J’ai envie de vous parler de ce bouquin depuis des mois, mais j’ai préféré ne pas le faire avant sa sortie en français. C’est maintenant chose faite, tous les éléments sont donc réunis pour que je vous en chante les louanges !
Quand j’ai lu Nation, on était en plein dans le fameux débat sur l’identité nationale. À chaque fois que j’en entendais parler à la radio, à la télé, j’avais envie de crier : mais Pratchett a tout compris et vous n’êtes que des buses. Une nation, ce sont des gens qui vivent ensemble, parfois par choix, souvent par nécessité, et qui tentent d’en tirer le meilleur. Chacune a ses spécificités, mais elles sont vouées à évoluer si suffisamment de gens le désirent. La nation n’existe pas comme une entité absolue, extérieure aux humains qui la composent. Je résume sûrement ça très mal, il faudrait que vous lisiez le roman pour comprendre.
Nation est, d’après moi, le meilleur roman de Pratchett, et c’est dire quelque chose. En le lisant, j’ai ri, comme toujours, mais j’ai aussi pleuré, chose plus rare, et ce n’étaient pas de mauvaises larmes. Bref, je vous conseille très vivement de le lire. Il est paru en français chez l’Atalante et en anglais chez Corgi.
Petite parenthèse : pour ceux à qui le nom de Terry Pratchett dit quelque chose, que ce roman ne se situe pas sur le Disque-Monde. Une fois ce détail réglé, voilà ce que Nation raconte.
Mau vient de passer un mois sur l’île des garçons. À son retour chez lui, il sera officiellement un homme. Il monte sur le canoë qu’il a fabriqué lui-même pendant ce mois solitaire, se représente déjà le festin qui l’attendra à son retour… Toute l’île sera sur la plage pour lui, pour célébrer son retour et la naissance de son âme d’homme. Mais une vague arrive, une vague énorme, à laquelle il ne survit que de justesse. Et lorsqu’enfin il rentre chez lui, il n’y trouve que des cadavres. Il n’est pas seul sur l’île ; la vague a également fait échouer une goélette en plein milieu de la jungle. De ce naufrage, une seule personne sort vivante, Daphné, une jeune fille occidentale de bonne famille. Mau pense à elle comme “la fille homme-culotte”.

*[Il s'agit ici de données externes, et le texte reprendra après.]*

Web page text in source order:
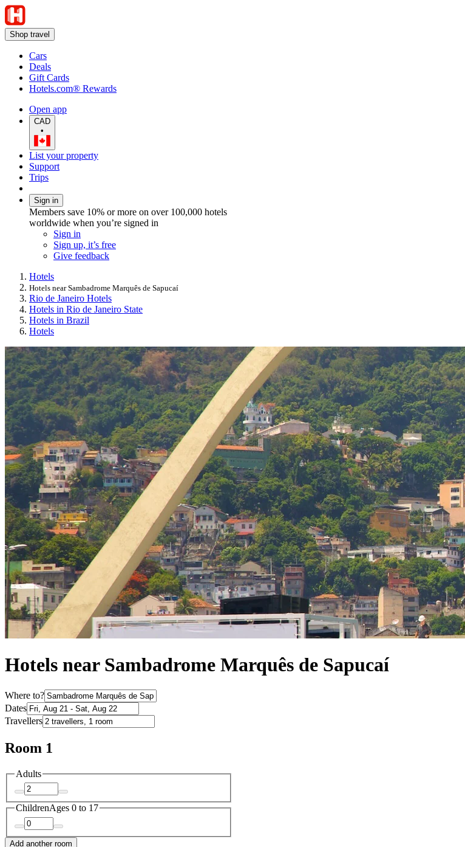
Shop travel
Cars
Deals
Gift Cards
Hotels.com® Rewards
Open app
CAD
•
List your property
Support
Trips
Sign in
Members save 10% or more on over 100,000 hotels
worldwide when you’re signed in
Sign in
Sign up, it’s free
Give feedback
Hotels
Hotels near Sambadrome Marquês de Sapucaí
Rio de Janeiro Hotels
Hotels in Rio de Janeiro State
Hotels in Brazil
Hotels
Hotels near Sambadrome Marquês de Sapucaí
Where to?
Dates
Travellers
Room 1
Adults
ChildrenAges 0 to 17
Add another room
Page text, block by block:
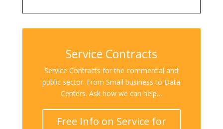
Service Contracts
Service Contracts for the commercial and
public sector. From Small business to Data
Centers. Ask how we can help…
Free Info on Service for
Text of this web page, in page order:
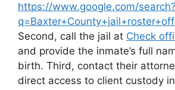
https://www.google.com/search?
Second, call the jail at Check
and provide the inmate’s full
birth. Third, contact their
direct access to client custody
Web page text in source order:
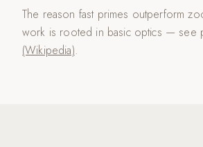
The reason fast primes outperform
work is rooted in basic optics — see
(Wikipedia).
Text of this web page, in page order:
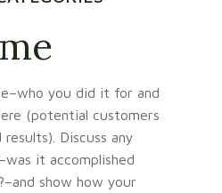
you did it for and
(potential customers
Discuss any
it accomplished
show how your
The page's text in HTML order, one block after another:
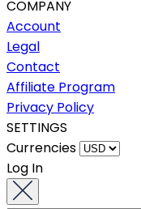
COMPANY
Account
Legal
Contact
Affiliate Program
Privacy Policy
SETTINGS
Currencies
Log In
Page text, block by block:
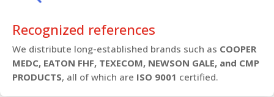
Recognized references
We distribute long-established brands such as COOPER
MEDC, EATON FHF, TEXECOM, NEWSON GALE, and CMP
PRODUCTS, all of which are ISO 9001 certified.
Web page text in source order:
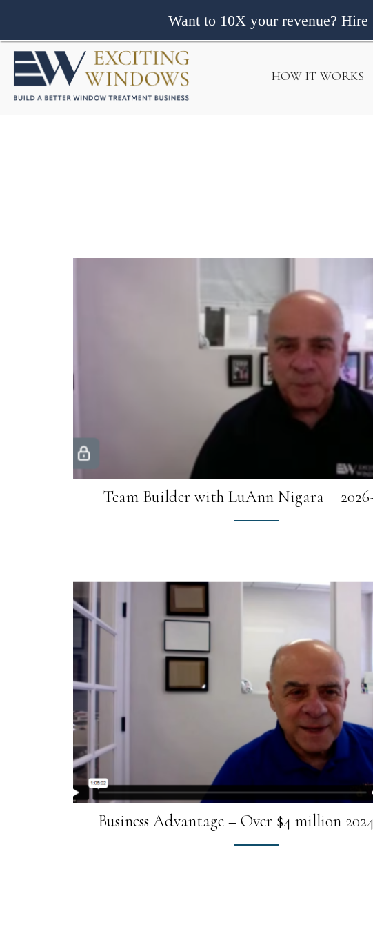
HOW IT WORKS
Team Builder with LuAnn Nigara –
Business Advantage – Over $4 million
Want to 10X your revenue?
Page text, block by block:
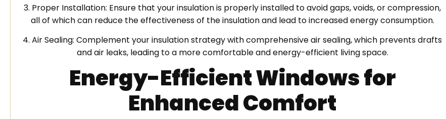
3. Proper Installation: Ensure that your insulation is properly installed to avoid gaps, voids, or compression,
all of which can reduce the effectiveness of the insulation and lead to increased energy consumption.
4. Air Sealing: Complement your insulation strategy with comprehensive air sealing, which prevents drafts
and air leaks, leading to a more comfortable and energy-efficient living space.
Energy-Efficient Windows for
Enhanced Comfort
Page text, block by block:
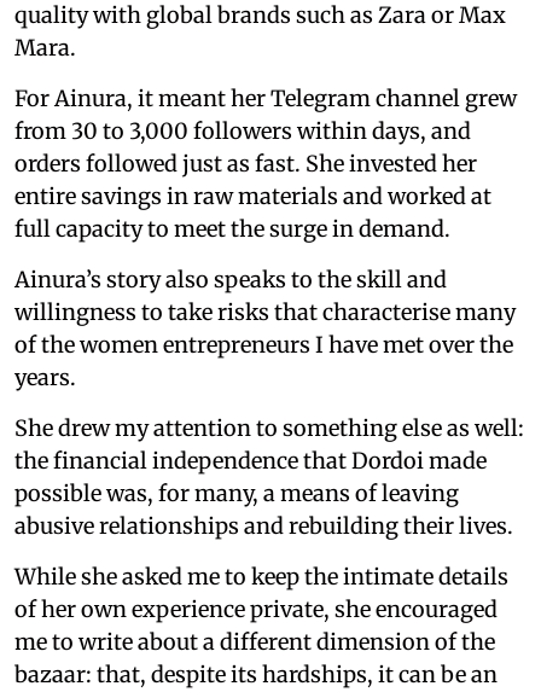
quality with global brands such as Zara or Max
Mara.
For Ainura, it meant her Telegram channel grew
from 30 to 3,000 followers within days, and
orders followed just as fast. She invested her
entire savings in raw materials and worked at
full capacity to meet the surge in demand.
Ainura’s story also speaks to the skill and
willingness to take risks that characterise many
of the women entrepreneurs I have met over the
years.
She drew my attention to something else as well:
the financial independence that Dordoi made
possible was, for many, a means of leaving
abusive relationships and rebuilding their lives.
While she asked me to keep the intimate details
of her own experience private, she encouraged
me to write about a different dimension of the
bazaar: that, despite its hardships, it can be an
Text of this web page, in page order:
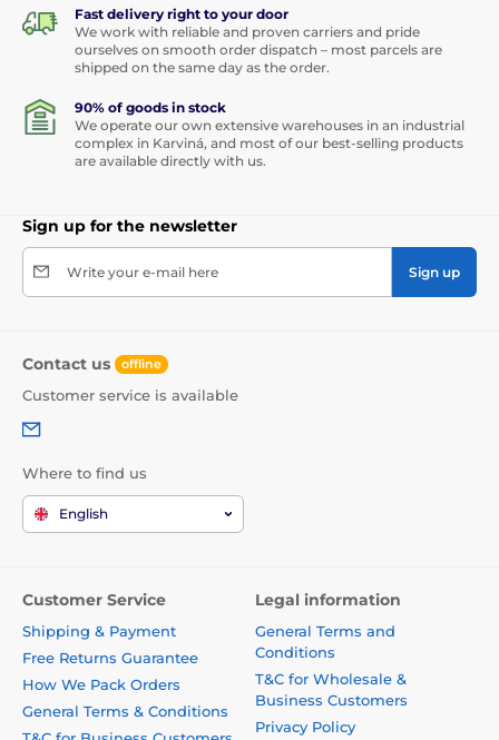
Fast delivery right to your door
We work with reliable and proven carriers and pride
ourselves on smooth order dispatch – most parcels are
shipped on the same day as the order.
90% of goods in stock
We operate our own extensive warehouses in an industrial
complex in Karviná, and most of our best-selling products
are available directly with us.
Sign up for the newsletter
Write your e-mail here Sign up
Contact us offline
Customer service is available
Where to find us
English
Customer Service
Shipping & Payment
Free Returns Guarantee
How We Pack Orders
General Terms & Conditions
Legal information
General Terms and
Conditions
T&C for Wholesale &
Business Customers
Privacy Policy
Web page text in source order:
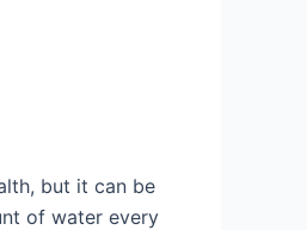
but it can be
of water every
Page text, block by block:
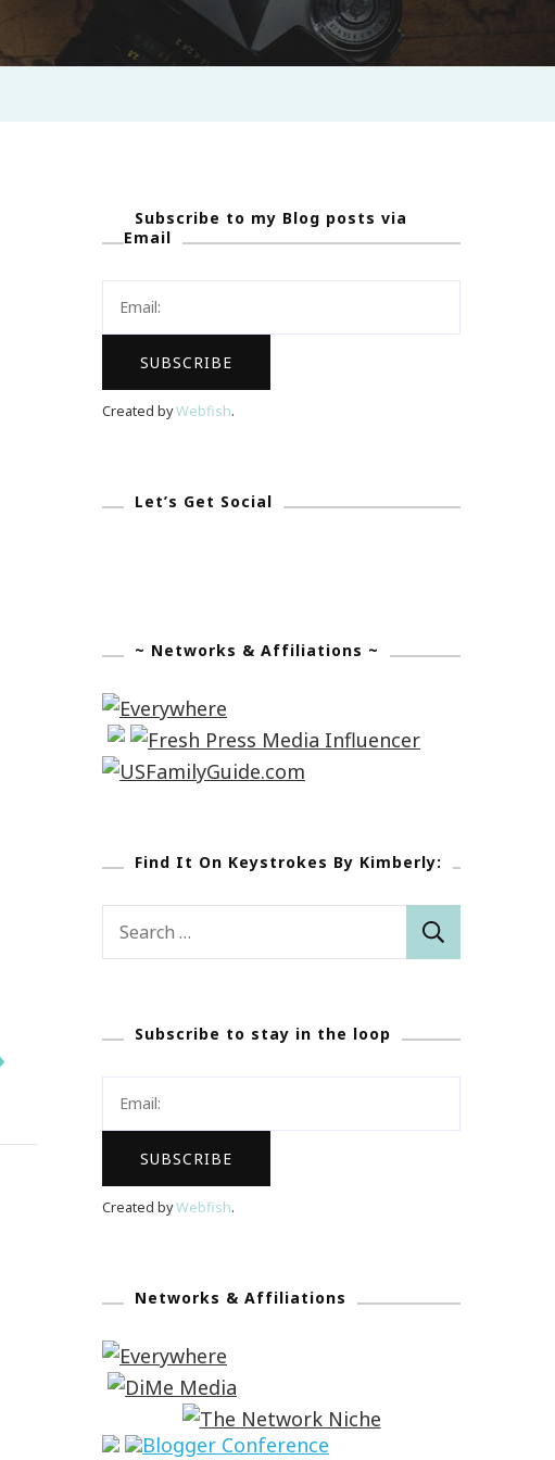
Subscribe to my Blog posts via
Email
Created byWebfish.
Let’s Get Social
~ Networks & Affiliations ~
Find It On Keystrokes By Kimberly:
Subscribe to stay in the loop
Created byWebfish.
Networks & Affiliations
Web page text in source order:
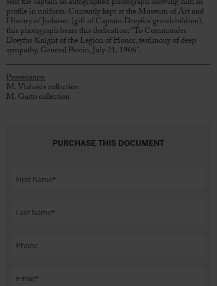
profile in uniform. Currently kept at the Museum of Art and
History of Judaism (gift of Captain Dreyfus’ grandchildren),
this photograph bears this dedication: “To Commander
Dreyfus Knight of the Legion of Honor, testimony of deep
sympathy, General Percin, July 21, 1906”.
Provenance:
M. Vlahakis collection
M. Gaito collection
PURCHASE THIS DOCUMENT
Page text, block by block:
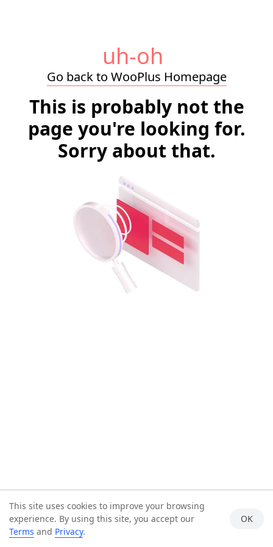
uh-oh
Go back to WooPlus Homepage
This is probably not the
page you're looking for.
Sorry about that.
This site uses cookies to improve your browsing
experience. By using this site, you accept our
Terms and Privacy.
OK
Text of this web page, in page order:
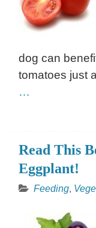
dog can
tomatoes just
…
Read This
Eggplant!
Feeding,
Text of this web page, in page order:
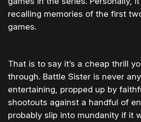
recalling memories of the first
games.
That is to say it’s a cheap thrill
through. Battle Sister is never
entertaining, propped up by
shootouts against a handful of
probably slip into mundanity if it
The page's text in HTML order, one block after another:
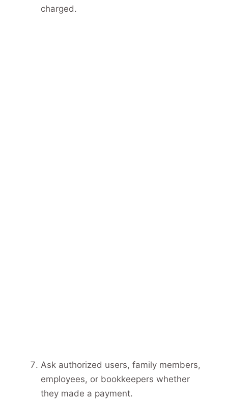
charged.
Ask authorized users, family members,
employees, or bookkeepers whether
they made a payment.
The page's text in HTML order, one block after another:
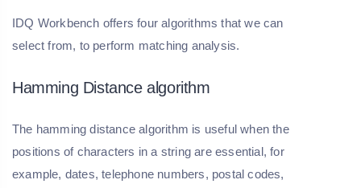
IDQ Workbench offers four algorithms that we can
select from, to perform matching analysis.
Hamming Distance algorithm
The hamming distance algorithm is useful when the
positions of characters in a string are essential, for
example, dates, telephone numbers, postal codes,
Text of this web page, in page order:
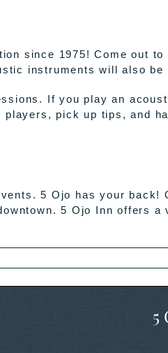
since 1975! Come out
instruments will also be
If you play an
pick up tips, and
5 Ojo has your back!
5 Ojo Inn offers
5
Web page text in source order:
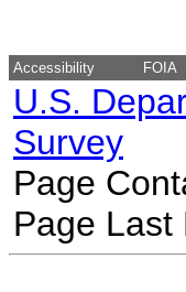
Accessibility FOIA
U.S.
Survey
Page
Page
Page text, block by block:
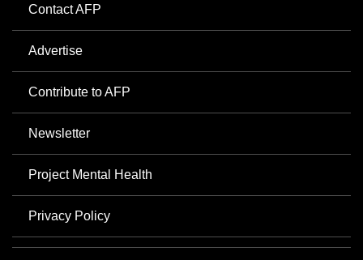
Contact AFP
Advertise
Contribute to AFP
Newsletter
Project Mental Health
Privacy Policy
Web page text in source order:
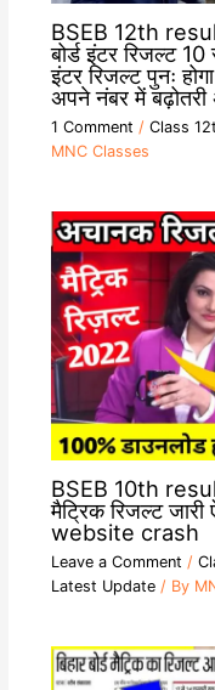
BSEB 12th
बोर्ड इंटर रिजल्ट
इंटर रिजल्ट पुनः
अपने नंबर में
1 Comment / Class
MNC Classes
BSEB 10th
मैट्रिक रिजल्ट
website crash
Leave a Comment /
Latest Update/ By
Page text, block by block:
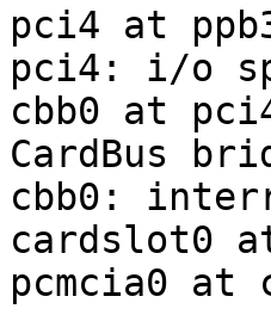
pci4 at
pci4: i/o
cbb0 at
CardBus
cbb0:
cardslot0
pcmcia0 at
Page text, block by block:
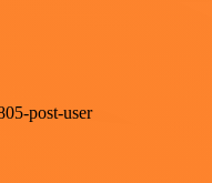
post-user
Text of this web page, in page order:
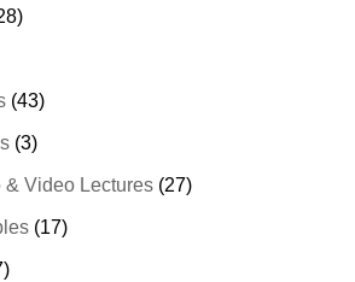
(43)
(3)
& Video Lectures (27)
(17)
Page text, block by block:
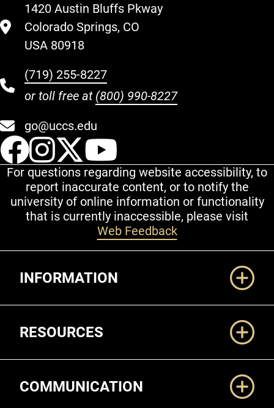
1420 Austin Bluffs Pkway
Colorado Springs, CO
USA 80918
(719) 255-8227
or toll free at (800) 990-8227
go@uccs.edu
UCCS Facebook
UCCS Instagram
UCCS Twitter
For questions regarding website accessibility, to
report inaccurate content, or to notify the
university of online information or functionality
that is currently inaccessible, please visit
Web Feedback
INFORMATION
RESOURCES
COMMUNICATION
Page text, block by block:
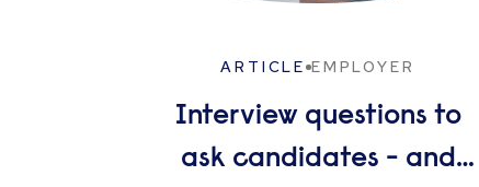
ARTICLE EMPLOYER
Interview questions to
ask candidates - and
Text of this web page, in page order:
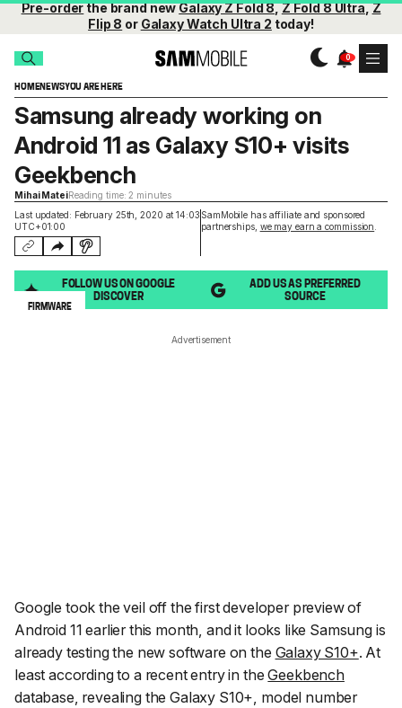
Pre-orderthe brand newGalaxy Z Fold 8,Z Fold 8 Ultra,Z
Flip 8 or Galaxy Watch Ultra 2 today!
HOMENEWSYOU ARE HERE
Last updated: February 25th, 2020 at 14:03
UTC+01:00
SamMobile has affiliate and sponsored
partnerships, we may earn a commission
Samsung already working on
Android 11 as Galaxy S10+ visits
Geekbench
Mihai MateiReading time: 2 minutes
FOLLOW US ON GOOGLE
DISCOVER
ADD US AS PREFERRED
SOURCE
FIRMWARE
Advertisement
Google took the veil off the first developer preview of
Android 11 earlier this month, and it looks like Samsung is
already testing the new software on the Galaxy S10+. At
least according to a recent entry in theGeekbench
database, revealing the Galaxy S10+, model number
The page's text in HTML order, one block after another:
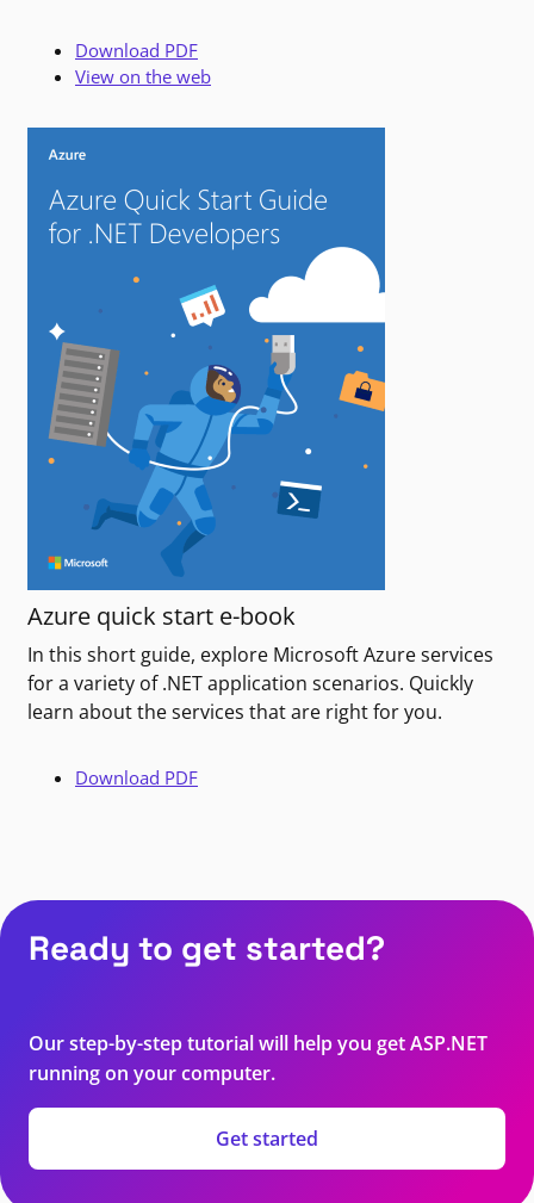
Download PDF
View on the web
Azure quick start e-book
In this short guide, explore Microsoft Azure services
for a variety of .NET application scenarios. Quickly
learn about the services that are right for you.
Download PDF
Ready to get started?
Our step-by-step tutorial will help you get ASP.NET
running on your computer.
Get started
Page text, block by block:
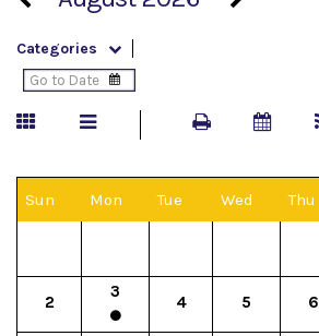
Categories
Sun Mon Tue Wed Thu
2
3
4 5 6
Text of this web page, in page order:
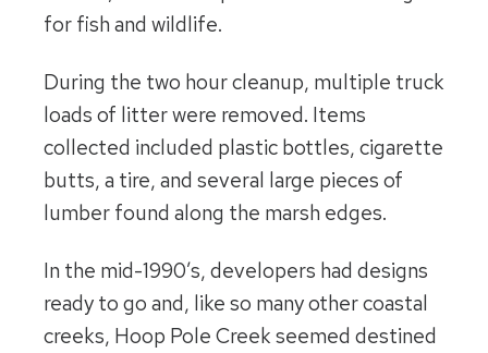
for fish and wildlife.
During the two hour cleanup, multiple truck
loads of litter were removed. Items
collected included plastic bottles, cigarette
butts, a tire, and several large pieces of
lumber found along the marsh edges.
In the mid-1990’s, developers had designs
ready to go and, like so many other coastal
creeks, Hoop Pole Creek seemed destined
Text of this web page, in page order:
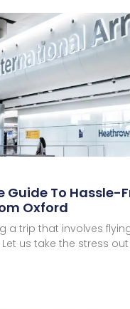
Guide To Hassle-
Oxford
a trip that involves
us take the stress
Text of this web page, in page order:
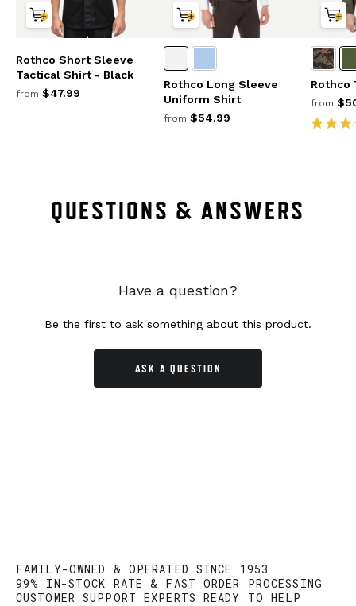
Rothco Short Sleeve
Tactical Shirt - Black
from $47.99
Rothco Long Sleeve
Uniform Shirt
from $54.99
Rothco
from
QUESTIONS & ANSWERS
Have a question?
Be the first to ask something about this product.
ASK A QUESTION
FAMILY-OWNED & OPERATED SINCE 1953
99% IN-STOCK RATE & FAST ORDER PROCESSING
CUSTOMER SUPPORT EXPERTS READY TO HELP
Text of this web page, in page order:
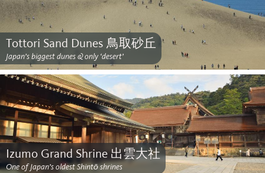
Tottori Sand Dunes 鳥取砂丘
Japan’s biggest dunes & only ‘desert’
Izumo Grand Shrine 出雲大社
One of Japan’s oldest Shintō shrines
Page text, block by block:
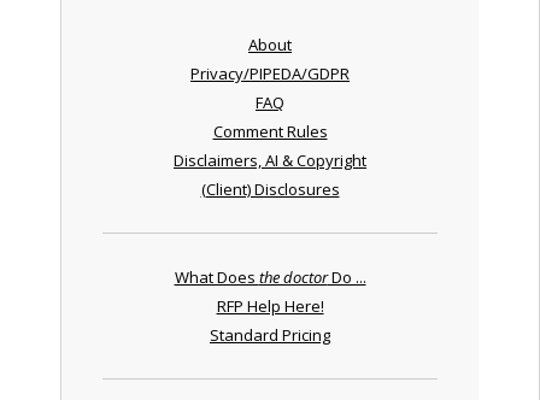
About
Privacy/PIPEDA/GDPR
FAQ
Comment Rules
Disclaimers, AI & Copyright
(Client) Disclosures
What Does the doctorDo ...
RFP Help Here!
Standard Pricing
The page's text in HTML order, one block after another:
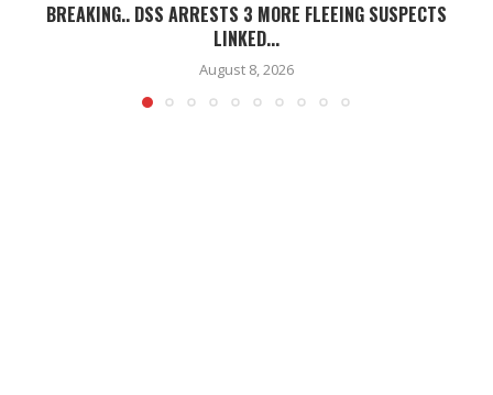
BREAKING.. DSS ARRESTS 3 MORE FLEEING SUSPECTS
LINKED...
August 8, 2026
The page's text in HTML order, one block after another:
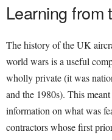
Learning from
The history of the UK
world wars is a useful
wholly private (it was
and the 1980s). This
information on what was
contractors whose first
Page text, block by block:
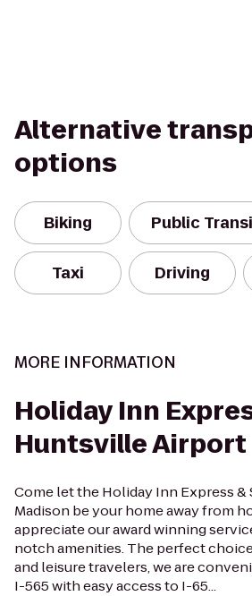
Alternative
options
Biking Public
Taxi Driving
MORE INFORMATION
Holiday Inn
Huntsville Airport
Come let the Holiday Inn Express
Madison be your home away from
appreciate our award winning
notch amenities. The perfect
and leisure travelers, we are
I-565 with easy access to I-65...
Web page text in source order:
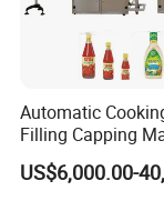
Automatic
Filling Capping
US$6,000.00-

Bien entendu, la communication entre eux n’est pas évidente, sans compter les circonstances qui les poussent à communiquer. Mais ils font de leur mieux, et ils sont rejoints, petit à petit, par des habitants d’autres îles dévastées. Tous ces gens apprennent à fonctionner ensemble par nécessité, et deviennent une nation. Mau enrage contre les dieux et donne beaucoup pour les autres, mais ce faisant il se rend compte qu’il trouve un sens à sa vie dévastée. Pourtant pas de mièvrerie, pas de facilités.